WHAT IS EXPECTED:
Restate the following records word for word without images.

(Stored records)
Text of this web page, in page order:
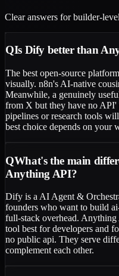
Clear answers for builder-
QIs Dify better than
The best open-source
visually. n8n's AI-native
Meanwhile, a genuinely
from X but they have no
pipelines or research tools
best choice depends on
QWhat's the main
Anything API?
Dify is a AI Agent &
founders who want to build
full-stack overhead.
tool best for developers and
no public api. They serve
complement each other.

WRITTEN ANSWER:
Text of this web page, in page order:
Clear answers for builder-
QIs Dify better than
The best open-source
visually. n8n's AI-native
Meanwhile, a genuinely
from X but they have no
pipelines or research tools
best choice depends on
QWhat's the main
Anything API?
Dify is a AI Agent &
founders who want to build
full-stack overhead.
tool best for developers and
no public api. They serve
complement each other.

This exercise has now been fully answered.